Subject: Re: Soft error on disk write corrupted drive
To: Brian Buhrow <buhrow@lothlorien.nfbcal.org>
From: Steven M. Bellovin <smb@cs.columbia.edu>
List: port-i386
Date: 08/30/2007 11:53:19
On Thu, 30 Aug 2007 08:42:32 -0700
buhrow@lothlorien.nfbcal.org (Brian Buhrow) wrote:

> 	Hello.  Having said all that, I'm inclined to agree with
> Giles that the most likely culprit is the disk itself.  I've seen
> errors following this code path in NetBSD for a number of years, and
> in a variety of situations, and if the error was corrected, the data
> always got to the right sectors.
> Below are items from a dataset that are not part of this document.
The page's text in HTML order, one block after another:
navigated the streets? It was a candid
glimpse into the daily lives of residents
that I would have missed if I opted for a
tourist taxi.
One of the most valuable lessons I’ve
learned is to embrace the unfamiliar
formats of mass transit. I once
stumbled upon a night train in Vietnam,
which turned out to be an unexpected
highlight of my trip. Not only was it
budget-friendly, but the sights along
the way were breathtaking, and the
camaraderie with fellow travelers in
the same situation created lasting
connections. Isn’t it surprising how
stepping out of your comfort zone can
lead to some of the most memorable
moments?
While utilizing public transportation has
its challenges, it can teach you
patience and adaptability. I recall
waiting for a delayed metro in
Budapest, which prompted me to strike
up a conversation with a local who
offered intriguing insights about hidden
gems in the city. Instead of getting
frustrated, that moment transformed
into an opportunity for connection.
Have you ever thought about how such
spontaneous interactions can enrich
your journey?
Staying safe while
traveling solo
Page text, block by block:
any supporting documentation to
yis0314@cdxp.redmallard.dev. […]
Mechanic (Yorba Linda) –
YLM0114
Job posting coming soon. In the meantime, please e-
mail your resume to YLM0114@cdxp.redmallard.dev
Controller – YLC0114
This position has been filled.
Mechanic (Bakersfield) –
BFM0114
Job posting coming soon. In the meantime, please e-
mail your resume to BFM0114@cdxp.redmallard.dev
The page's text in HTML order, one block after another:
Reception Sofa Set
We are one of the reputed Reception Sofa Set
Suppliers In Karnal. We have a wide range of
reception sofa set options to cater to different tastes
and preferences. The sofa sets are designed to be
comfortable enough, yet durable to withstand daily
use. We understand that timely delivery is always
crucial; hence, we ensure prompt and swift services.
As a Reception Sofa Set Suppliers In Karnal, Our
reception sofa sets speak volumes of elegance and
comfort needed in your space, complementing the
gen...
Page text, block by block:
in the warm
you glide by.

The NetBSD code, and most other OS's
> that I've worked with, simply requeues the write request, and tries
> again, possibly after a hardware reset command.  In this case, it
> sounds like the drive is taking the second pass, reporting success,
> and actually not doing what it promised.  

What are the block numbers where the data was actually written?  Is
there any obvious relationship between the relative block number on the
intended partition versus the relative block number on some other
partition?  For that matter, the error message reported the problem on
the first block of a multi-block write, with the low order 2 bits of
the block number zero.  Does that hold true for the actual block
written, relative to some other partition?  (It is *not* true for the
disk itself, per the error message.)



		--Steve Bellovin, http://www.cs.columbia.edu/~smb